چکیده:
In the 1990s, coinciding with the early years of the victory of the Islamic Revolution in Iran, Maulvi Haq Nawaz Jhangvi established a Takfiri group from religious schools belonging to the Deobandi sect in Pakistan called Sipah-e Sahaba. He declared his goal to oppose Shiites, the mourning of Sayyid al-Shuhada, and the influences of the Islamic Revolution, engaging in psychological warfare, assassination, terrorism, the physical elimination of Shiites, and the destruction of their religious sites. This extremist group completed its organization for its determined path by establishing a military wing called Lashkar-e Jhangvi. The actions of these two extremist groups, which are aligned with each other, have caused divergence in Pakistani Muslim society and intensified sectarianism, insecurity, and widespread, unjustifiable killings. In this article, while examining the lineage and roots of their formation, some aspects of their violence are addressed through news reports and statistics.
خلاصه ماشینی:
Wahhabism Criticism Research Journal; Siraj Munir|Year 3|Issue 11|Autumn 2013 // Lashkar-e Jhangvi and Sipah-e Sahaba: Representatives of Extremist Salafi Ideologies Alireza Mirzaei 1 Abstract In the 1990s, coinciding with the early years of the victory of the Islamic Revolution of Iran, Maulvi Haq Nawaz Jhangvi established a Takfiri group from religious schools belonging to the Deobandi sect in Pakistan called Sipah-e Sahaba.
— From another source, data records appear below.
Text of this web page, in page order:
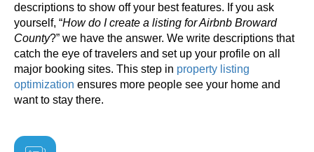
descriptions to show off your best features. If you ask
yourself, “How do I create a listing for Airbnb Broward
County?” we have the answer. We write descriptions that
catch the eye of travelers and set up your profile on all
major booking sites. This step in property listing
optimization ensures more people see your home and
want to stay there.

com How Salafism Emerged in Pakistan For centuries, Shiites and Sunnis lived side by side in the Indian subcontinent as Muslim brothers, until extremist Salafis under the name Sipah-e Sahaba began killing Shiites, and through ruthless assassinations, they shed the blood of this group of Muslims, including women, men, and children, and in some cases, they also rose to confront them, and insecurity engulfed the environment.
The Sipah-e-Sahaba group was founded on September 6, 1985, through the efforts of a fanatic Sunni cleric named Maulvi Haq Nawaz Jhangvi in the city of Jhang, a suburb of Punjab province, approximately five years after the Islamic Revolution in Iran.
" 2 Shias play the largest role in the rejection and repudiation of Deobandi Salafism, and for this reason, the Sipah-e-Sahaba group and its military wing, Lashkar-e-Jhangvi, have focused their psychological, propaganda, and field destruction operations on Shiites.
3 Other political historians, while confirming the disputes between the founders of Lashkar-e-Jhangvi and some leaders of Sipah-e-Sahaba regarding dialogue with Shias, date the establishment of this terrorist group to 1994, which is the same year that Riaz Basra, the main founder of this group, escaped from A group of authors, previously cited, p.